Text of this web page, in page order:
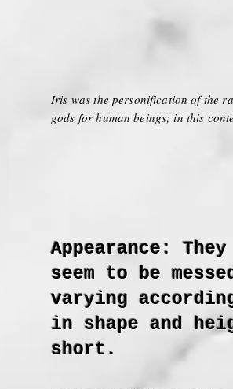
Iris was the personification of the
gods for human beings; in this
Appearance:
seem to be
varying
in shape and
short.
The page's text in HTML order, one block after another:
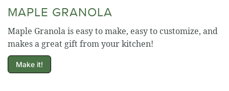
MAPLE GRANOLA
Maple Granola is easy to make, easy to customize, and
makes a great gift from your kitchen!
Make it!
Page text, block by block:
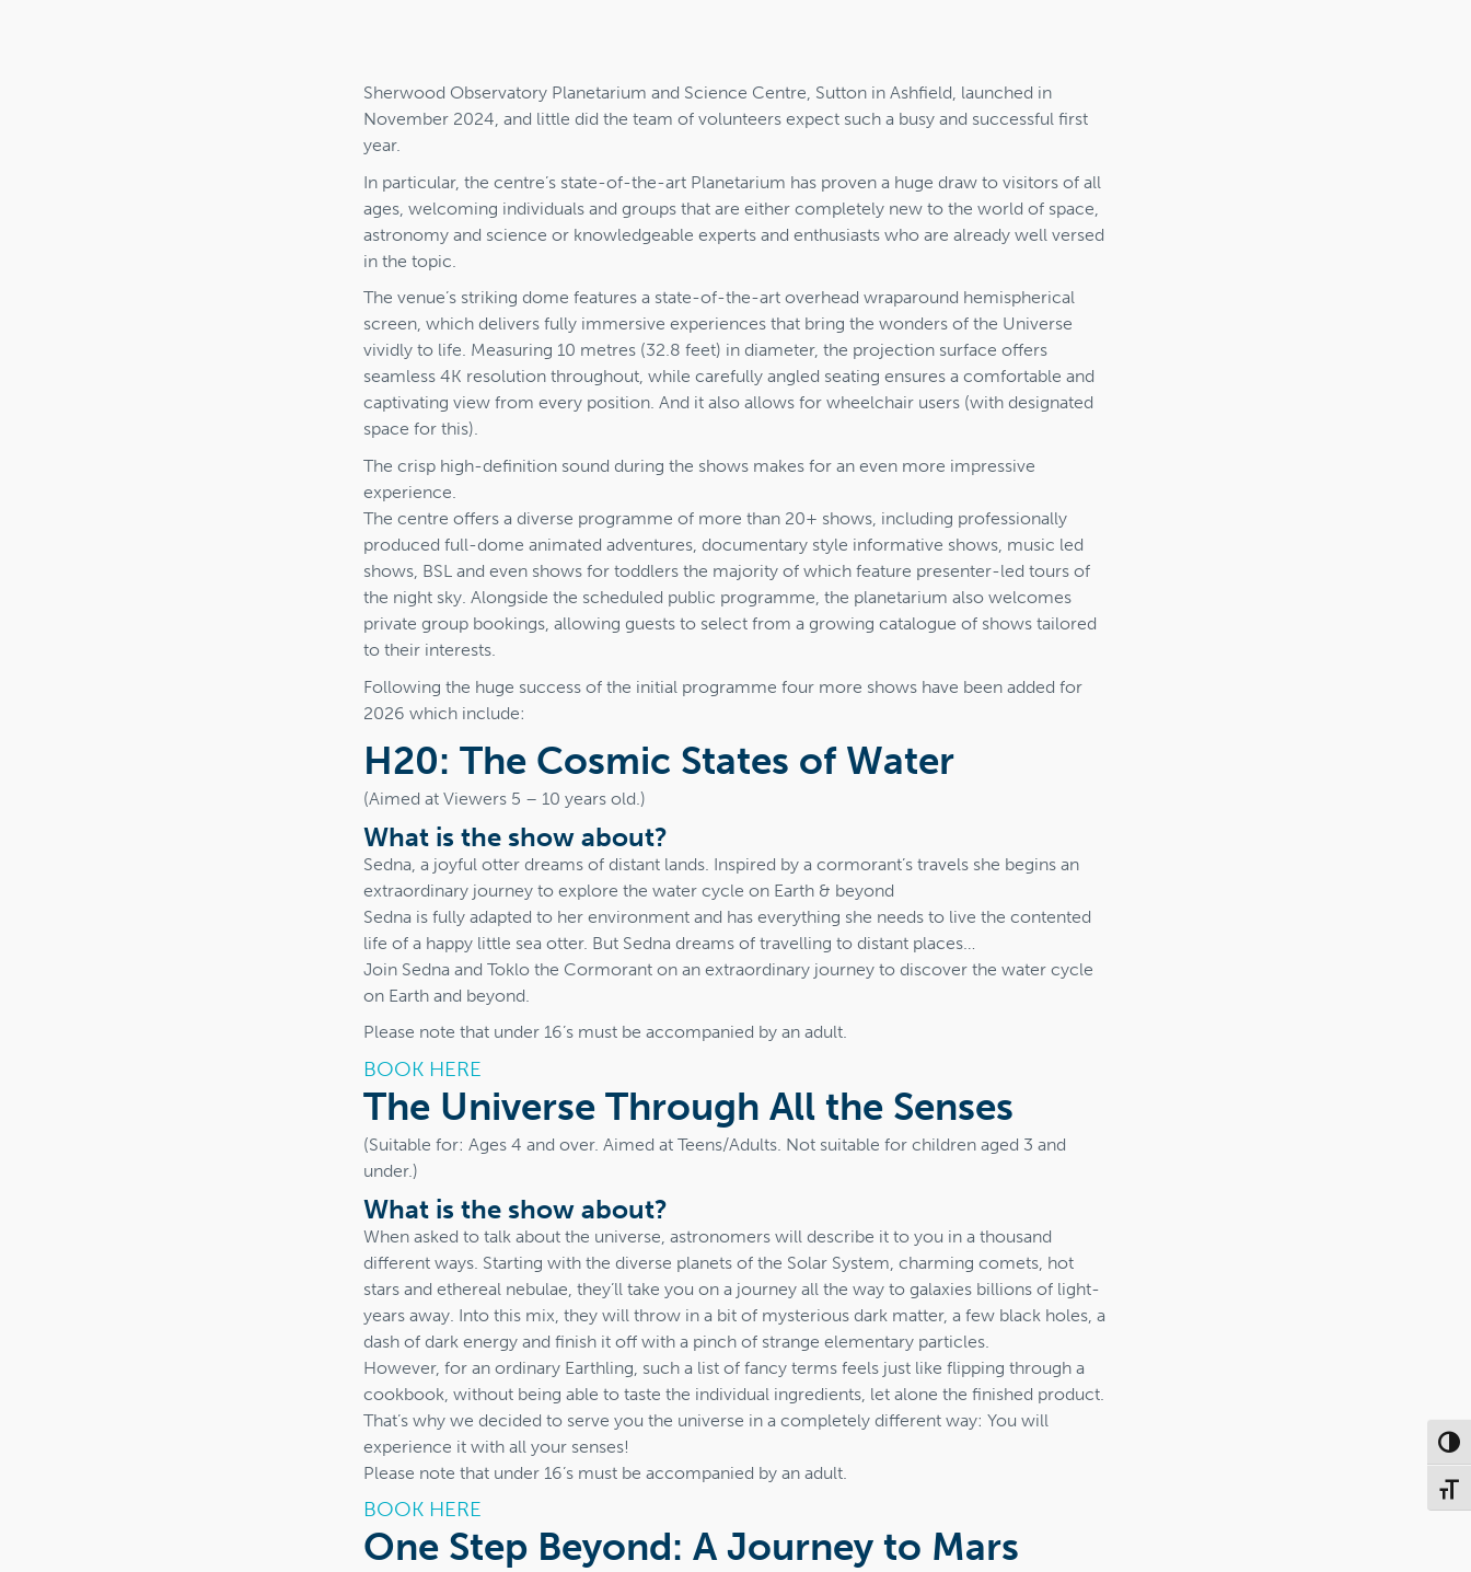
Sherwood Observatory Planetarium and Science Centre, Sutton in Ashfield, launched in
November 2024, and little did the team of volunteers expect such a busy and successful first
year.
In particular, the centre’s state-of-the-art Planetarium has proven a huge draw to visitors of all
ages, welcoming individuals and groups that are either completely new to the world of space,
astronomy and science or knowledgeable experts and enthusiasts who are already well versed
in the topic.
The venue’s striking dome features a state-of-the-art overhead wraparound hemispherical
screen, which delivers fully immersive experiences that bring the wonders of the Universe
vividly to life. Measuring 10 metres (32.8 feet) in diameter, the projection surface offers
seamless 4K resolution throughout, while carefully angled seating ensures a comfortable and
captivating view from every position. And it also allows for wheelchair users (with designated
space for this).
The crisp high-definition sound during the shows makes for an even more impressive
experience.
The centre offers a diverse programme of more than 20+ shows, including professionally
produced full-dome animated adventures, documentary style informative shows, music led
shows, BSL and even shows for toddlers the majority of which feature presenter-led tours of
the night sky. Alongside the scheduled public programme, the planetarium also welcomes
private group bookings, allowing guests to select from a growing catalogue of shows tailored
to their interests.
Following the huge success of the initial programme four more shows have been added for
2026 which include:
H20: The Cosmic States of Water
(Aimed at Viewers 5 – 10 years old.)
What is the show about?
Sedna, a joyful otter dreams of distant lands. Inspired by a cormorant’s travels she begins an
extraordinary journey to explore the water cycle on Earth & beyond
Sedna is fully adapted to her environment and has everything she needs to live the contented
life of a happy little sea otter. But Sedna dreams of travelling to distant places…
Join Sedna and Toklo the Cormorant on an extraordinary journey to discover the water cycle
on Earth and beyond.
Please note that under 16’s must be accompanied by an adult.
BOOK HERE
The Universe Through All the Senses
(Suitable for: Ages 4 and over. Aimed at Teens/Adults. Not suitable for children aged 3 and
under.)
What is the show about?
When asked to talk about the universe, astronomers will describe it to you in a thousand
different ways. Starting with the diverse planets of the Solar System, charming comets, hot
stars and ethereal nebulae, they’ll take you on a journey all the way to galaxies billions of light-
years away. Into this mix, they will throw in a bit of mysterious dark matter, a few black holes, a
dash of dark energy and finish it off with a pinch of strange elementary particles.
However, for an ordinary Earthling, such a list of fancy terms feels just like flipping through a
cookbook, without being able to taste the individual ingredients, let alone the finished product.
That’s why we decided to serve you the universe in a completely different way: You will
experience it with all your senses!
Please note that under 16’s must be accompanied by an adult.
BOOK HERE
One Step Beyond: A Journey to Mars
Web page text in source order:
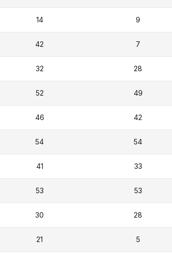
14 9
42 7
32 28
52 49
46 42
54 54
41 33
53 53
30 28
21 5
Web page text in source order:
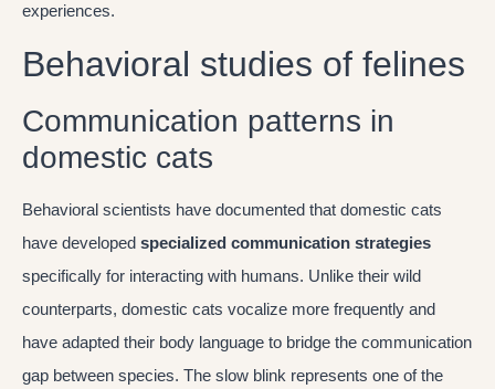
experiences.
Behavioral studies of felines
Communication patterns in
domestic cats
Behavioral scientists have documented that domestic cats
have developed specialized communication strategies
specifically for interacting with humans. Unlike their wild
counterparts, domestic cats vocalize more frequently and
have adapted their body language to bridge the communication
gap between species. The slow blink represents one of the
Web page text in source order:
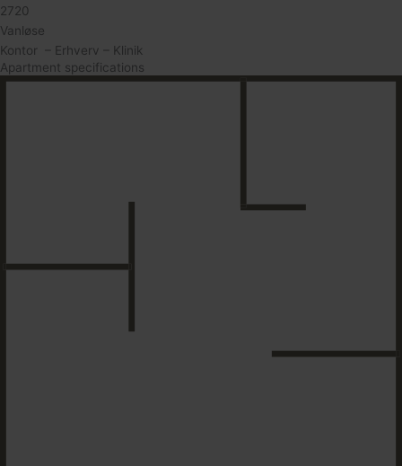
2720
Vanløse
Kontor – Erhverv – Klinik
Apartment specifications
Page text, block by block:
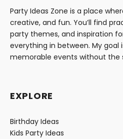
Party Ideas Zone is a place
creative, and fun. You’ll find
party themes, and inspiration
everything in between. My goal
memorable events without the
EXPLORE
Birthday Ideas
Kids Party Ideas
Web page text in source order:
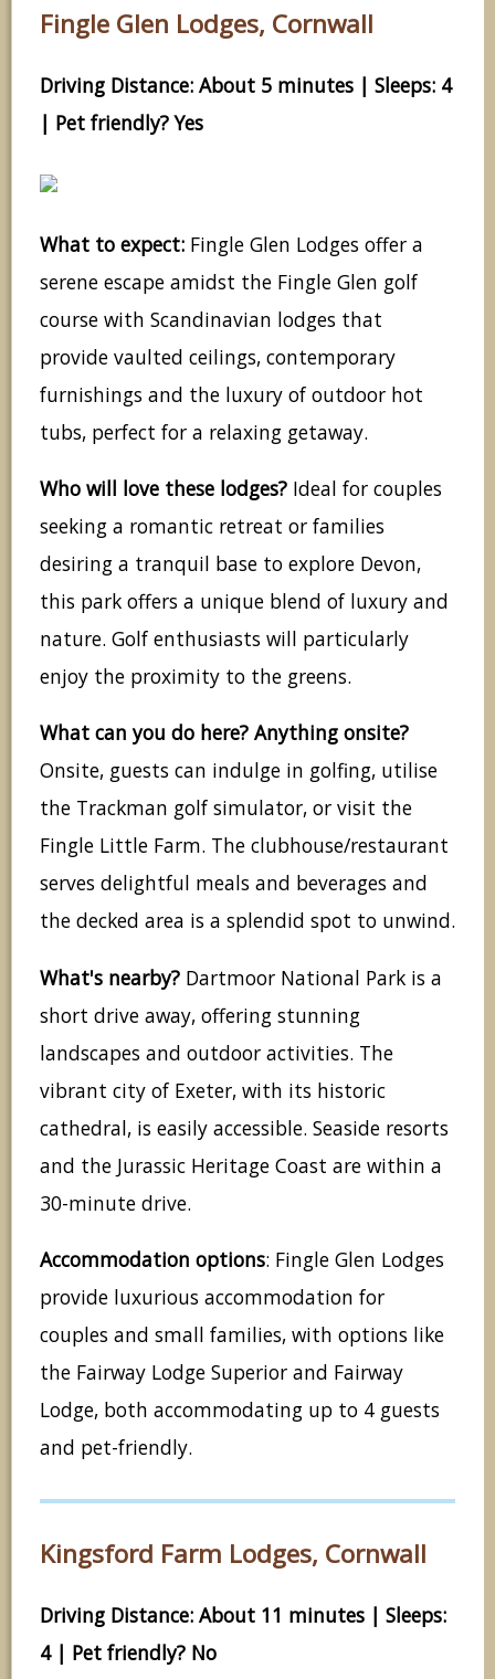
Fingle Glen Lodges, Cornwall
Driving Distance: About 5 minutes | Sleeps: 4
| Pet friendly? Yes
What to expect: Fingle Glen Lodges offer a
serene escape amidst the Fingle Glen golf
course with Scandinavian lodges that
provide vaulted ceilings, contemporary
furnishings and the luxury of outdoor hot
tubs, perfect for a relaxing getaway.
Who will love these lodges? Ideal for couples
seeking a romantic retreat or families
desiring a tranquil base to explore Devon,
this park offers a unique blend of luxury and
nature. Golf enthusiasts will particularly
enjoy the proximity to the greens.
What can you do here? Anything onsite?
Onsite, guests can indulge in golfing, utilise
the Trackman golf simulator, or visit the
Fingle Little Farm. The clubhouse/restaurant
serves delightful meals and beverages and
the decked area is a splendid spot to unwind.
What's nearby? Dartmoor National Park is a
short drive away, offering stunning
landscapes and outdoor activities. The
vibrant city of Exeter, with its historic
cathedral, is easily accessible. Seaside resorts
and the Jurassic Heritage Coast are within a
30-minute drive.
Accommodation options: Fingle Glen Lodges
provide luxurious accommodation for
couples and small families, with options like
the Fairway Lodge Superior and Fairway
Lodge, both accommodating up to 4 guests
and pet-friendly.
Kingsford Farm Lodges, Cornwall
Driving Distance: About 11 minutes | Sleeps:
4 | Pet friendly? No
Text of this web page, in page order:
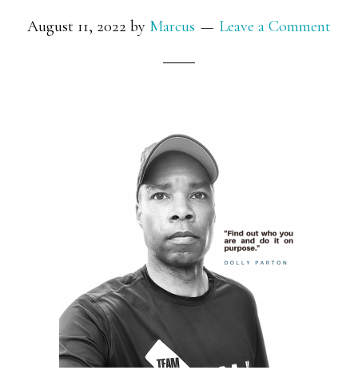
August 11, 2022 by Marcus Leave a Comment
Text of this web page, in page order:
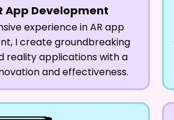
App Development
experience in AR app
I create groundbreaking
reality applications with a
and effectiveness.

■ ■ ■

◆ Work instructions
Whenever "couples" occurs in a line above, copy that line.

◆ Solved problem
Who will love these lodges? Ideal for couples
couples and small families, with options like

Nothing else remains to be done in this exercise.